そのため、共同化やコントラ事業を進めていくことを考えなければなりません。農村生活についても、農家住宅の環境改善や生活の見直しなど、将来の農業を見つめたビジョン作りが必要です。特に農作業は、女性にとってはきつい面もあります。労働負担を軽減し、農村生活を楽しめる環境づくりをしていきたいですね。
――町村合併問題については
小林
将来に向けた市町村のあり方の一つの選択肢として、合併議論を積極的にしていきたいですね。平成17年3月の特例法の期限に間に合わせるなら、来年の3月までには、方向性を決めなければなりません。町でも合併研究会を作り、議会でもこの春に特別委員会を設置。住民には広報誌の特集で情報を伝えています。また、十勝管内全体でも、1ヶ月に1回のペースで検討会議を開き、それぞれのブロック毎での議論も行っています。
合併パターンは、士幌町、音更町、上士幌町、鹿追町の4町が一つのパターンになっています。合併すれば、音更の人口が約4万人ですから、併せて約5万8千人で、市移行型の合併となります。現在は、道が合併後の姿についてシミュレーションを提示していますが、それを地域実態に合う独自にシミュレーションし直し、その情報を町民に提供していく予定です。
――今後の政策展望・抱負を
小林
より住民と連携するまちづくり、公平・公正なまちづくりを目指したいと思います。そのためには、町民と行政が協働してまちづくりを進めるシステム作りをしなければなりません。また、厳しい時代ですから、全事業を再評価し、行政組織をスリム化して、コストを下げる取り組みをしていきます。

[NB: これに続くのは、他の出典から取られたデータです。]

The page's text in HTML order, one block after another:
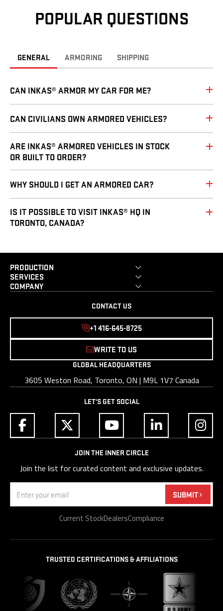
POPULAR QUESTIONS
GENERAL ARMORING SHIPPING
CAN INKAS® ARMOR MY CAR FOR ME?
CAN CIVILIANS OWN ARMORED VEHICLES?
ARE INKAS® ARMORED VEHICLES IN STOCK
OR BUILT TO ORDER?
WHY SHOULD I GET AN ARMORED CAR?
IS IT POSSIBLE TO VISIT INKAS® HQ IN
TORONTO, CANADA?
PRODUCTION
SERVICES
COMPANY
JOIN THE INNER CIRCLE
Join the list for curated content and exclusive updates.
SUBMIT
Current StockDealersCompliance
CONTACT US
WRITE TO US
+1 416-645-8725
GLOBAL HEADQUARTERS
3605 Weston Road, Toronto, ON | M9L 1V7 Canada
LET'S GET SOCIAL
TRUSTED CERTIFICATIONS & AFFILIATIONS
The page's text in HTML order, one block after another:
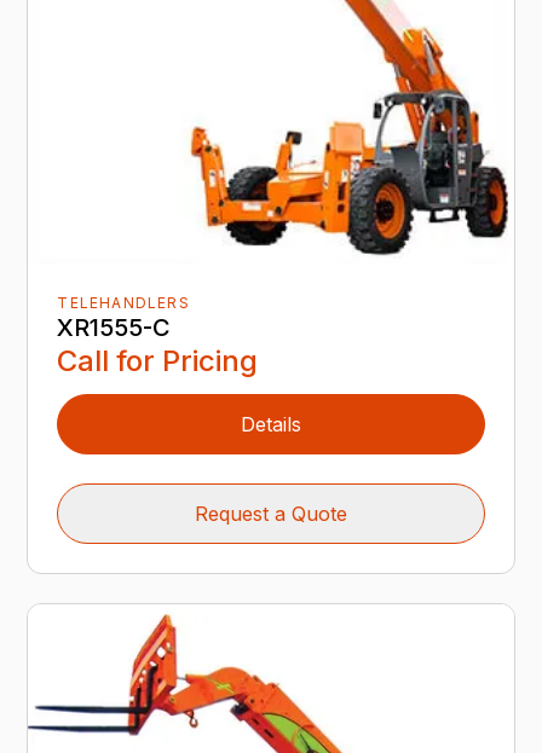
TELEHANDLERS
XR1555-C
Call for Pricing
Details
Request a Quote
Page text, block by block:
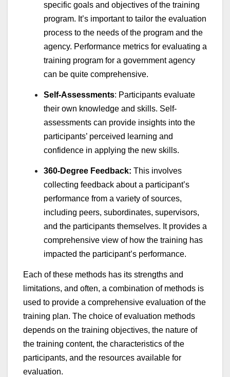
specific goals and objectives of the training
program. It’s important to tailor the evaluation
process to the needs of the program and the
agency. Performance metrics for evaluating a
training program for a government agency
can be quite comprehensive.
Self-Assessments: Participants evaluate
their own knowledge and skills. Self-
assessments can provide insights into the
participants’ perceived learning and
confidence in applying the new skills.
360-Degree Feedback: This involves
collecting feedback about a participant’s
performance from a variety of sources,
including peers, subordinates, supervisors,
and the participants themselves. It provides a
comprehensive view of how the training has
impacted the participant’s performance.
Each of these methods has its strengths and
limitations, and often, a combination of methods is
used to provide a comprehensive evaluation of the
training plan. The choice of evaluation methods
depends on the training objectives, the nature of
the training content, the characteristics of the
participants, and the resources available for
evaluation.
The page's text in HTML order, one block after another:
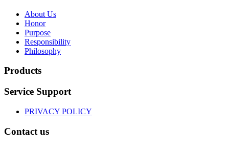
About Us
Honor
Purpose
Responsibility
Philosophy
Products
Service Support
PRIVACY POLICY
Contact us
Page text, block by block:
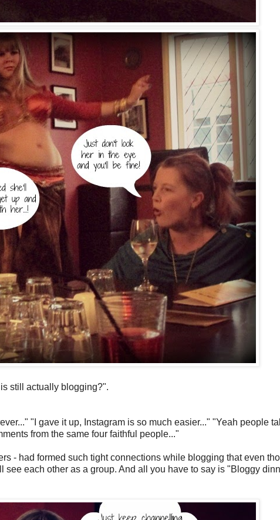
still actually blogging?".
"I gave it up, Instagram is so much easier..." "Yeah people
from the same four faithful people..."
- had formed such tight connections while blogging that even
each other as a group. And all you have to say is "Bloggy
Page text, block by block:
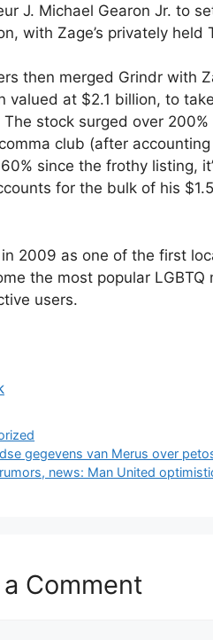
J. Michael Gearon Jr. to
with Zage’s privately
then merged Grindr with
valued at $2.1 billion, to
The stock surged over
club (after
since the frothy listing,
for the bulk of his
2009 as one of the first
the most popular
users.
gegevens van Merus over
news: Man United
Comment
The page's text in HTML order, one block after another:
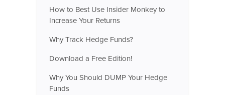
How to Best Use Insider Monkey to
Increase Your Returns
Why Track Hedge Funds?
Download a Free Edition!
Why You Should DUMP Your Hedge
Funds
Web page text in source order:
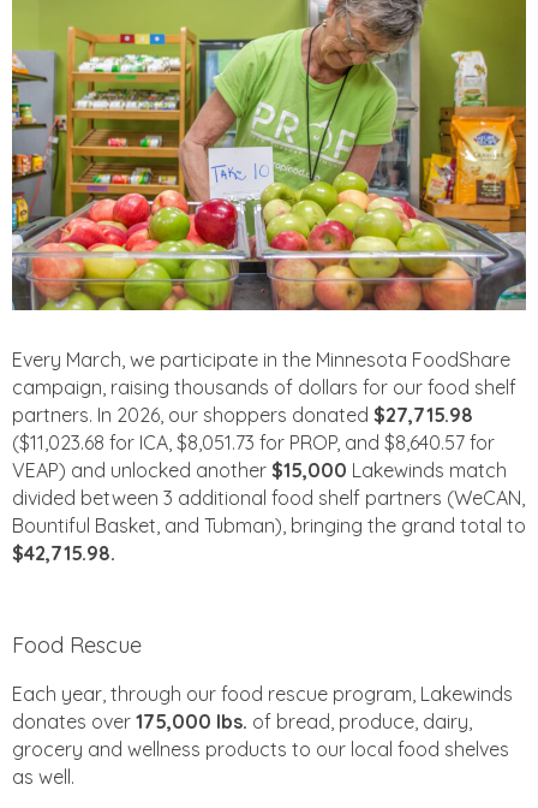
Every March, we participate in the Minnesota FoodShare
campaign, raising thousands of dollars for our food shelf
partners. In 2026, our shoppers donated $27,715.98
($11,023.68 for ICA, $8,051.73 for PROP, and $8,640.57 for
VEAP) and unlocked another $15,000 Lakewinds match
divided between 3 additional food shelf partners (WeCAN,
Bountiful Basket, and Tubman), bringing the grand total to
$42,715.98.
Food Rescue
Each year, through our food rescue program, Lakewinds
donates over 175,000 lbs. of bread, produce, dairy,
grocery and wellness products to our local food shelves
as well.

さらには少子高齢化への対応する地域社会の実現が求められており、農業政策も、ただ単に農業の振興ではなく、農村としての発展に視点を当てながら考えていきたいですね。
財政は厳しくなりますが、それゆえに行政が持っている情報をしっかりと公開し、企画段階からできるかできないかを含めて、きちんと住民と議論をしながら、町民と行政が協働でまちづくりをしていきたいですね。